Task to complete ▸ Where the line with "for consumers’ personal, non-commercial" appears below, start writing out lines exactly, and finish with the line with "other than to", which is included; write out nothing else.

────

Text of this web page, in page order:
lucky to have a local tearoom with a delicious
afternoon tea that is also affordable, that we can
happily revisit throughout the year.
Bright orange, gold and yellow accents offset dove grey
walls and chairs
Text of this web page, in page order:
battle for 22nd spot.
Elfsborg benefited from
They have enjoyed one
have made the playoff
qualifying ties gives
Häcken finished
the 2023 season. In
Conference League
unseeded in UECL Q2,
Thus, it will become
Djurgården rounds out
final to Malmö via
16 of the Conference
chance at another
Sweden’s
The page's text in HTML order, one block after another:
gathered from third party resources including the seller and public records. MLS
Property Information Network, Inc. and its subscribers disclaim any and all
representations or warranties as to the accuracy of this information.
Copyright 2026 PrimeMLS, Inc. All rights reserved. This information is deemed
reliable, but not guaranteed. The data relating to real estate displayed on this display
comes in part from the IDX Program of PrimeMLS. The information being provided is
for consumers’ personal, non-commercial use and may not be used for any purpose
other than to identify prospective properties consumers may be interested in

────

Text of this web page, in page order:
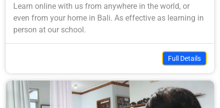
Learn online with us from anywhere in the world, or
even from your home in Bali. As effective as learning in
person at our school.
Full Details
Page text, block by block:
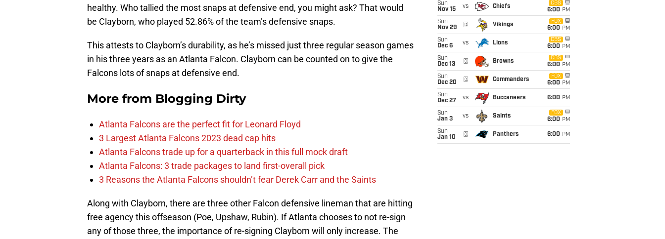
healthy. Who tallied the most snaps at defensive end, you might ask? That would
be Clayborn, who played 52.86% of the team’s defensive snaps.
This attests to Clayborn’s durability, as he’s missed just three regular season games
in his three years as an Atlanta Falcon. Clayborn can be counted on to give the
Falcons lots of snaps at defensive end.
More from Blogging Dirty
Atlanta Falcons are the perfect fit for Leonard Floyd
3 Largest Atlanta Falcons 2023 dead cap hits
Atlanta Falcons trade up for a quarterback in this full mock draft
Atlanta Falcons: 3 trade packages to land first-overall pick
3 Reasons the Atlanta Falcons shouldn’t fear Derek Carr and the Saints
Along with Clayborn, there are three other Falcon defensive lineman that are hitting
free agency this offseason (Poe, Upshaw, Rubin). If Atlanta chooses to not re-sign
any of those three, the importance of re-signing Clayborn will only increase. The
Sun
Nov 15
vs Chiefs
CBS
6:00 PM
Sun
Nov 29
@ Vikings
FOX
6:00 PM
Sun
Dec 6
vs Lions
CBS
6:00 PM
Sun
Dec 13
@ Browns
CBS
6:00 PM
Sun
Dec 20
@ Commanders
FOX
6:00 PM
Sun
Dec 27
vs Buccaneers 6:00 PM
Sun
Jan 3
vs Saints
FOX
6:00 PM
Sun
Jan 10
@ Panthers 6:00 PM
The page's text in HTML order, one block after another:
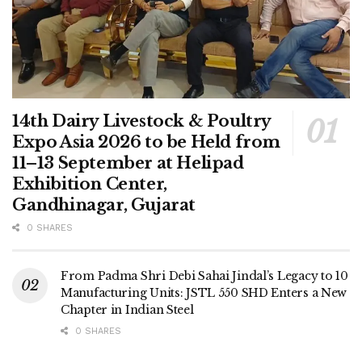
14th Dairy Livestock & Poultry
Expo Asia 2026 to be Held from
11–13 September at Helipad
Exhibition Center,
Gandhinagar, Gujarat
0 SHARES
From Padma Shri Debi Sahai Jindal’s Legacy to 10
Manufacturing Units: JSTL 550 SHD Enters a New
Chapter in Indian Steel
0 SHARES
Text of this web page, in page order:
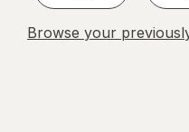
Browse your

────

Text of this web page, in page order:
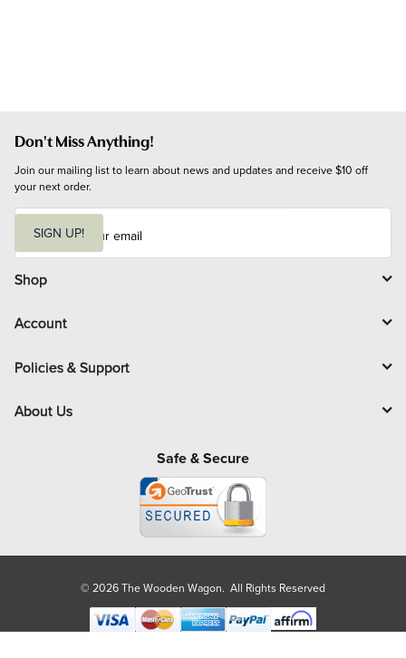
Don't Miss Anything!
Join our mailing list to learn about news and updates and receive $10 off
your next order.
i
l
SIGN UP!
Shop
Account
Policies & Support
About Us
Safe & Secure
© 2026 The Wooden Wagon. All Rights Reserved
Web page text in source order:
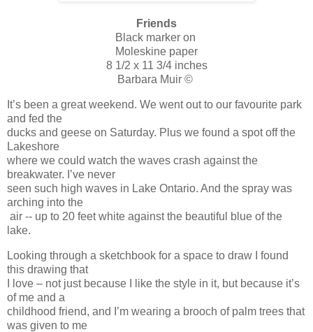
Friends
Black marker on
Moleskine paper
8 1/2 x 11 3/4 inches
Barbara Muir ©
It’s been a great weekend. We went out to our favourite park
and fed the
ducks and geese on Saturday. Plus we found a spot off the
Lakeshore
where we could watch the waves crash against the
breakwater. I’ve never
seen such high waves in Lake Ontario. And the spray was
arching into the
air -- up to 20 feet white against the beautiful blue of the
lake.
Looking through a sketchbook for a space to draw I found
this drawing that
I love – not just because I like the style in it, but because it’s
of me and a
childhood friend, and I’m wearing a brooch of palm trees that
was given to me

────

Expected output ▸
for consumers’ personal, non-commercial use and may not be used for any purpose
other than to identify prospective properties consumers may be interested in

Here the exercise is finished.